The Angle

The Angle: $10 Founding Father Edition

Slate’s daily newsletter on Hamilton and the $10 bill, Ted Cruz in the National Enquirer, and Hillary’s superdelegate problem. 

An uncut sheet of the redesigned $10 bill, displayed after a news conference in Washington, D.C., to commemorate the new notes’ first day of circulation in 2006.

Alex Wong/Getty Images

Whatever happened to that big bombshell the National Enquirer was going to drop on the Ted Cruz campaign? Seth Stevenson looks into it, and finds that the staff responsible for the in-depth John Edwards–Rielle Hunter expose that ruined the senator’s campaign in 2008 has since left the publication. Stevenson doubts the Enquirer can pull off the same feat with Cruz. “Beyond the fact that the Enquirer’s Cruz reporting is barely sourced and presents no documented evidence of any kind, there are other compelling reasons not to put much stock in it,” he writes, pointing to Donald Trump’s coziness with the tabloid’s CEO and the publication’s long-dubious reputation. 
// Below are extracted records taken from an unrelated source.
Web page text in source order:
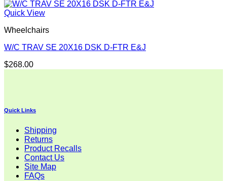
Quick View
Wheelchairs
W/C TRAV SE 20X16 DSK D-FTR E&J
$268.00
Quick Links
Shipping
Returns
Product Recalls
Contact Us
Site Map
FAQs
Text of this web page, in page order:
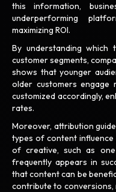
this information,
underperforming
maximizing ROI.
By understanding which
customer segments,
shows that younger
older customers engage
customized accordingly,
rates.
Moreover, attribution
types of content influence
of creative, such as
frequently appears in
that content can be
contribute to
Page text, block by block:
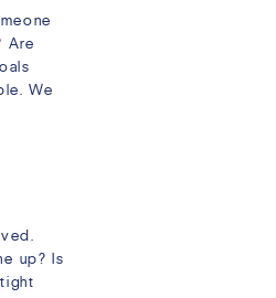
Are
We
up? Is
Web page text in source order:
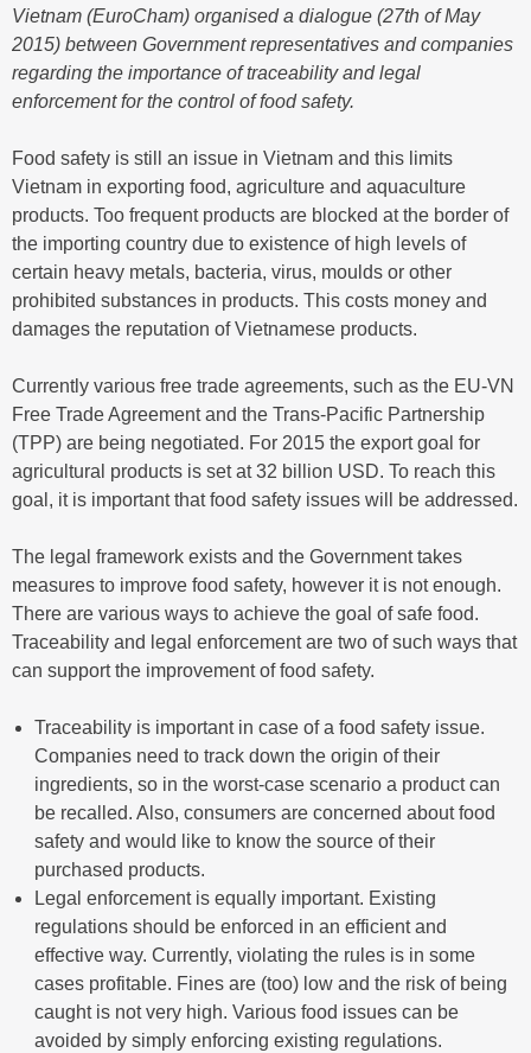
Vietnam (EuroCham) organised a dialogue (27th of May
2015) between Government representatives and companies
regarding the importance of traceability and legal
enforcement for the control of food safety.
Food safety is still an issue in Vietnam and this limits
Vietnam in exporting food, agriculture and aquaculture
products. Too frequent products are blocked at the border of
the importing country due to existence of high levels of
certain heavy metals, bacteria, virus, moulds or other
prohibited substances in products. This costs money and
damages the reputation of Vietnamese products.
Currently various free trade agreements, such as the EU-VN
Free Trade Agreement and the Trans-Pacific Partnership
(TPP) are being negotiated. For 2015 the export goal for
agricultural products is set at 32 billion USD. To reach this
goal, it is important that food safety issues will be addressed.
The legal framework exists and the Government takes
measures to improve food safety, however it is not enough.
There are various ways to achieve the goal of safe food.
Traceability and legal enforcement are two of such ways that
can support the improvement of food safety.
Traceability is important in case of a food safety issue.
Companies need to track down the origin of their
ingredients, so in the worst-case scenario a product can
be recalled. Also, consumers are concerned about food
safety and would like to know the source of their
purchased products.
Legal enforcement is equally important. Existing
regulations should be enforced in an efficient and
effective way. Currently, violating the rules is in some
cases profitable. Fines are (too) low and the risk of being
caught is not very high. Various food issues can be
avoided by simply enforcing existing regulations.
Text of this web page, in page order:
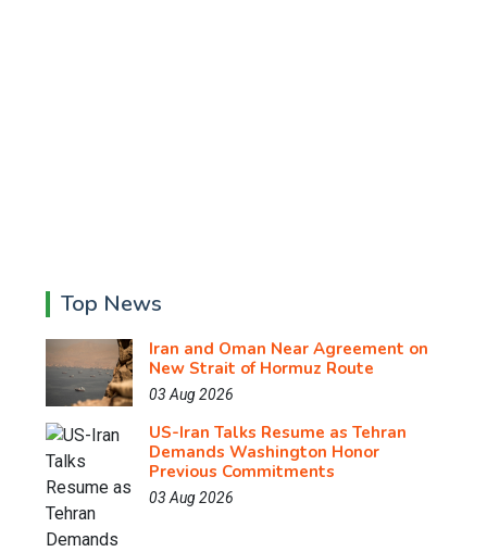
Top News
Iran and Oman Near Agreement on
New Strait of Hormuz Route
03 Aug 2026
US-Iran Talks Resume as Tehran
Demands Washington Honor
Previous Commitments
03 Aug 2026
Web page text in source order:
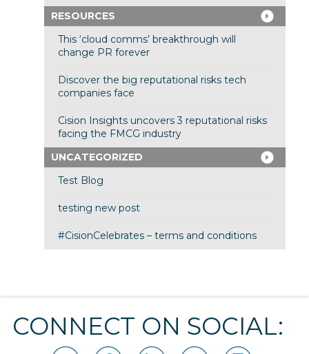
RESOURCES
This ‘cloud comms’ breakthrough will
change PR forever
Discover the big reputational risks tech
companies face
Cision Insights uncovers 3 reputational risks
facing the FMCG industry
UNCATEGORIZED
Test Blog
testing new post
#CisionCelebrates – terms and conditions
CONNECT ON SOCIAL:
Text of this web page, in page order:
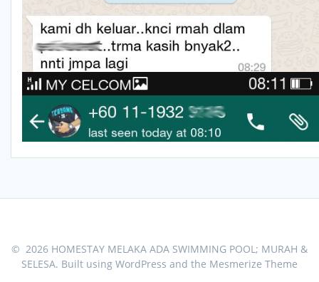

Bernie Sanders, having previously decried the Democratic Party’s use of superdelegates, now seems to be meditating ways to persuade that group to support him at the Democratic Convention. “This creates a problem for the Clinton campaign,” Jim Newell writes. If Sanders tries to obstruct her nomination this way, it wouldn’t win him any friends (“Good lord, would the people who run the Democratic Party loathe him if he did this,” writes Newell), but Newell doesn’t think Sanders cares. 

Climate scientist James Hansen, who has become a public advocate for action on climate change, seems radical to some—but, writes Eric Holthaus, radical tactics are what’s needed at a time of radical peril. “Why is Hansen’s claim that, for the health of the planet, we reduce our greenhouse gas emissions an unallowable example of advocacy,” Holthaus asks, “when we trust a doctor’s recommendation that we stop smoking cigarettes?”

The newfound popularity of Alexander “I Have My Own Musical” Hamilton has derailed the campaign to replace the Founding Father with a woman on the $10 bill, writes Christina Cauterucci. “[The show’s creator Lin-Manuel] Miranda might have approved of a Hamilton replacement when the show was still in development, but now that the show has blown up beyond all reasonable expectations, he’s changed his tune,” Cauterucci observes. So close! We were so close. 

The Golden State Warriors are the greatest NBA team of all timewrites indefatigable Warriors booster Jack Hamilton. They’re also just so darn appealing: an incredibly hard feat to pull off, in a team so dominant.

“The thing that makes them likable is the thing that makes them great—the greatest, maybe,” writes Hamilton.

The Warriors really, really wanted this. They wanted it badly and unapologetically. They didn’t pantomime humility or serve up auto-replied banalities about how the regular season doesn’t matter in the end … The Warriors wanted to win 73 regular-season games because they wanted history, because winning 73 games is just awesome.

For funIntimate portraits of feathers, by photographer Robert Clark.